In the table above, we can see ‘tablee’, ‘x’ and ‘y’ have a relatively large p_value and small t_value, which indicates these features are likely not correlated to the price. That leads to regularization.

4. Model 4- Add regularization to Model 3

Regularization helps prevent overfitting and even simplifies the model by selecting the relevant features. Let’s apply L1 regularization based on Model 3. => SELECT LINEAR_REG ('diamond_linear_logprice_logcarat_l1', 'diamond_train', 'logprice', 'logcarat, cut_1, cut_2, cut_3, cut_4, color_1, color_2, color_3, color_4, color_5, color_6, clarity_1, clarity_2, clarity_3, clarity_4, clarity_5, clarity_6, clarity_7, depthh, tablee, x, y, z' USING PARAMETERS regularization='l1', lambda=0.005); The lambda value can be adjusted to reflect the level of regularization. With a lambda value of 0.005, the coefficients of 10 predictors have become zero (see table below). As shown in Table 6, Model 4’s performance has only degraded slightly with 10 fewer predictors.
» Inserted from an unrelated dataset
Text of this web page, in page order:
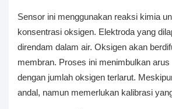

Before this blog post gets too long, I will claim mission accomplished. More improvements can be made. For example, one thing that is obvious from the chart that shows predicted price vs. the actual price based on model 3 is that the predicted price tends to diverge from the actual price for higher prices. Residual plots can be made to examine the pattern between the price and individual predictor more closely.

Throughout this exercise, Vertica, DbVisualizer, and Tableau have worked seamlessly together. Vertica MPP computing infrastructure makes machine learning run blazingly fast, BI tools’ sophisticated reporting capability makes it a breeze to visualize the results, and DbVisualizer naturally captures the workflow and manages the workflow conveniently. If you’ve been using Vertica and any of the popular BI tools, you already have all the tools to start using machine learning!